Modifications to the JDIC, JREADER and xjdic programs have been prepared which will enable users to request the display of the article from the Extension File for any tagged entry. As this is a separate file, its development will have no impact on existing software.

CONCLUSION

The software and files developed in the Japanese-English electronic dictionary project described in this paper have amply demonstrated the power and amenity of such a system. The system has proved capable of providing a service at least equivalent to traditional dictionaries, and in several areas, such as the ability to identify kanji via a variety of methods, the integration of the functions of the kanji dictionary and the Japanese-English dictionary, and the automatic glossing of electronic text, it has proved to be of greater power and capacity than any combination of traditional dictionaries.

The packages from the project have filled an important niche, and will doubtless continue to be used for years to come.
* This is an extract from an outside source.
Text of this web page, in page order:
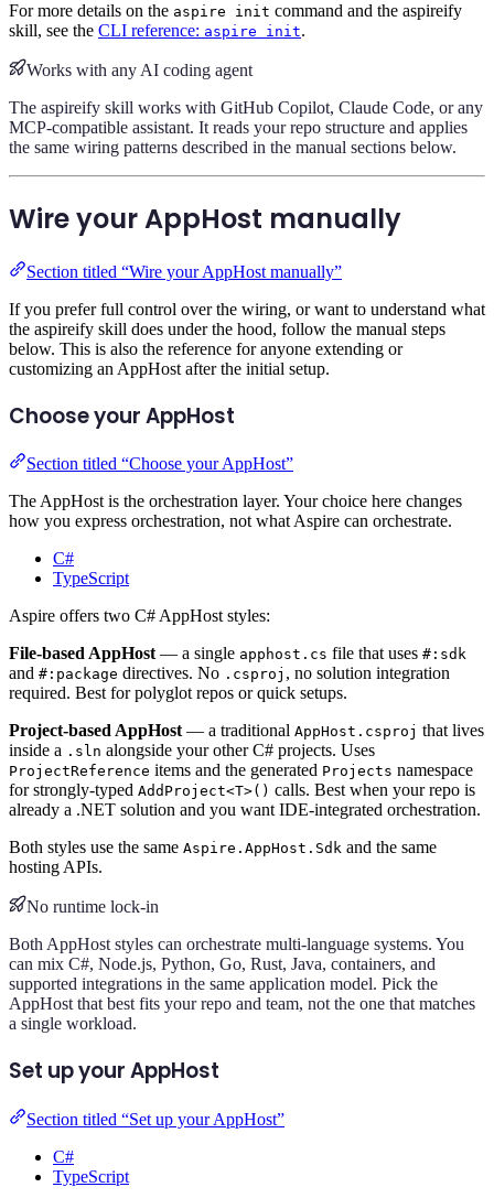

In many ways the scholar and student working in Japanese and English now has better electronic dictionary facilities than those available for virtually any other pair of languages.

Ironically, however, the technology which has supported their development is also leading to the development of commercial systems which, for the serious scholar and translator, will inevitably become the favoured electronic tool. The growth of the CDROM-based Electronic Book (EB) industry in Japan has been rapid, with many major Japanese dictionaries appearing in that form. Already in 1995 we have seen a version of the Halpern character dictionary appear in EB form, and the new editions of the Nelson dictionary and the Spahn and Hadamitzky dictionary planned for completion in 1995 are both intended to incorporate EB versions.

REFERENCES

[1] K. Lunde, japan.inf, March 1992, (ftp.cc.monash.edu.au:pub/nihongo/japan.inf and other ftp sites)

[2] K. Lunde, Understanding Japanese Information Processing, O'Reilly & Associates Inc., 1993

[3] J.W. Breen, A Japanese Dictionary Project (Part 1: The Dictionary Files), Department of Robotics & Digital Technology Technical Report, Monash University, 1993.